Source: U.S. Energy Information Administration.

Renewable generators such as wind and solar often have significant variability in their output over the course of the day. Concentrating solar plants can store solar heat in an oil or molten salt, allowing them to continue generating power through cloud passage or after the sun sets. In most locations, wind resources are more available overnight, when demand is low. Storage facilities might store wind-generated electricity overnight, when the wind is most available, and release electricity when demand is higher—time-shifting the supply to meet the demand.

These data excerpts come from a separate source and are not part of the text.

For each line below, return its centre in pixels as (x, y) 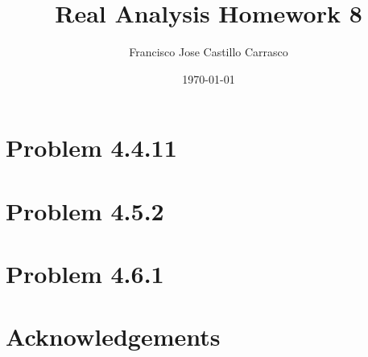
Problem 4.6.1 (85, 274)
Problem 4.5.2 (85, 210)
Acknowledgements (113, 336)
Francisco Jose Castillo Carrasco (209, 52)
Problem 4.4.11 (91, 148)
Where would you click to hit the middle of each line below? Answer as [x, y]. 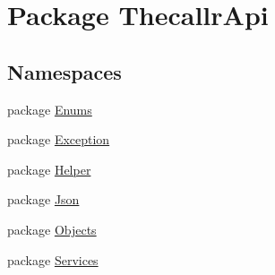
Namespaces [64, 71]
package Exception [59, 139]
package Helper [49, 169]
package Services [53, 259]
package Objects [52, 229]
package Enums [50, 109]
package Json [43, 199]
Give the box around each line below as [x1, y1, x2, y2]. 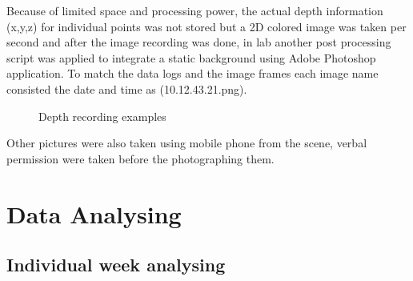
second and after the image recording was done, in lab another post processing [6, 34, 391, 50]
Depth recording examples [38, 107, 166, 124]
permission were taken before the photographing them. [6, 150, 275, 167]
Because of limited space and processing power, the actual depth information [6, 2, 383, 18]
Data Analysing [6, 197, 182, 230]
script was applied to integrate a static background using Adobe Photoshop [6, 49, 376, 66]
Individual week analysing [6, 252, 226, 277]
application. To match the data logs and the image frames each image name [6, 65, 379, 82]
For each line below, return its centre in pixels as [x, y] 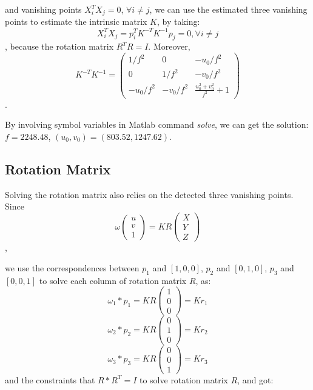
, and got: [255, 379]
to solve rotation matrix [183, 379]
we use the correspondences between [72, 267]
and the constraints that [50, 379]
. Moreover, [169, 46]
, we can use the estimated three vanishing [228, 9]
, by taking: [178, 21]
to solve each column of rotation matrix [113, 280]
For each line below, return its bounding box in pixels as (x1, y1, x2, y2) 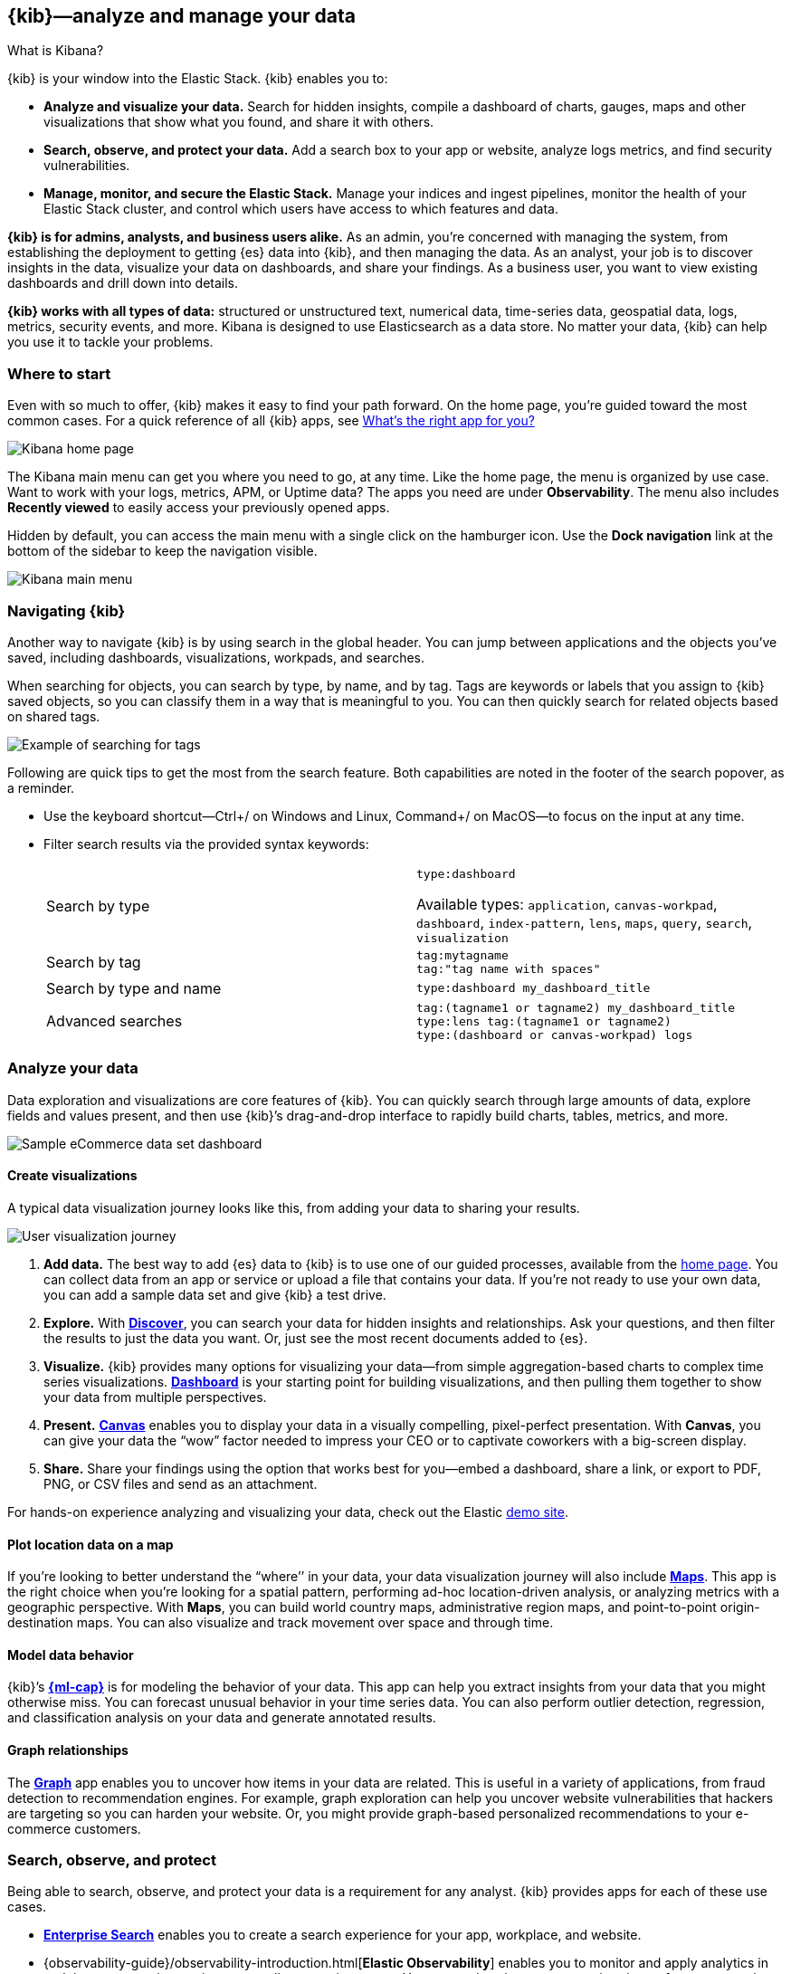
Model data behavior (7, 1646, 134, 1663)
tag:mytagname (416, 948, 509, 962)
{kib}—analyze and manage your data (7, 5, 357, 27)
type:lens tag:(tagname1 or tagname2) (416, 1014, 672, 1028)
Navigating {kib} (7, 601, 126, 620)
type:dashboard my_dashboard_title (416, 981, 651, 996)
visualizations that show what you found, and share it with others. (43, 114, 434, 130)
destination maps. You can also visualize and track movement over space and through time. (7, 1615, 554, 1631)
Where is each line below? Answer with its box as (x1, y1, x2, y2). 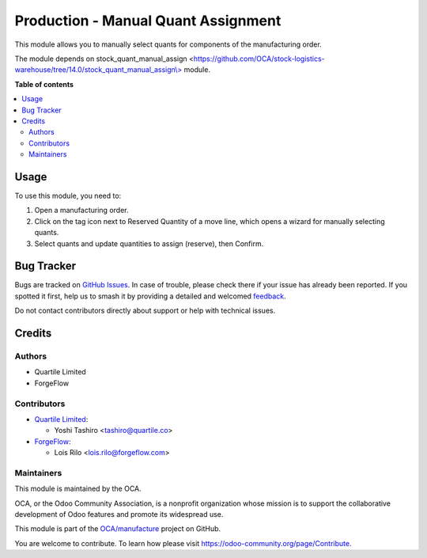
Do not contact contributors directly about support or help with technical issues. (14, 306, 276, 316)
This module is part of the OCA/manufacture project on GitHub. (14, 524, 221, 533)
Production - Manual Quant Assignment (14, 12, 282, 29)
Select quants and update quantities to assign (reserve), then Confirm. (34, 238, 264, 249)
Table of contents (14, 79, 74, 89)
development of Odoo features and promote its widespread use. (14, 510, 224, 518)
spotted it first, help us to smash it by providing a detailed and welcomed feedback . (14, 291, 286, 301)
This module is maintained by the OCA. (14, 484, 142, 494)

Pumped hydroelectric is the most prevalent energy management storage technology, with 22 gigawatts (GW) of capacity installed in the United States. Other technologies are also in use. Compressed air technology uses low-cost electricity to store pressurized air underground, and then releases that pressure later to support the operation of a combustion turbine. Some batteries, particularly flow batteries (based on liquid rather than solid chemistries), have the characteristics needed for energy management. The Department of Energy’s Energy Storage Database currently lists four demonstration-type flow battery-based projects (as of April 2012). Thermal energy storage often takes the form of chilling or heating large amounts of water (or another heat transfer medium) overnight for use during the day.

The value proposition for energy management technologies can often be made based on the opportunity to take advantage of daily price variations. However, available technologies are limited at the utility-scale and costs can be high.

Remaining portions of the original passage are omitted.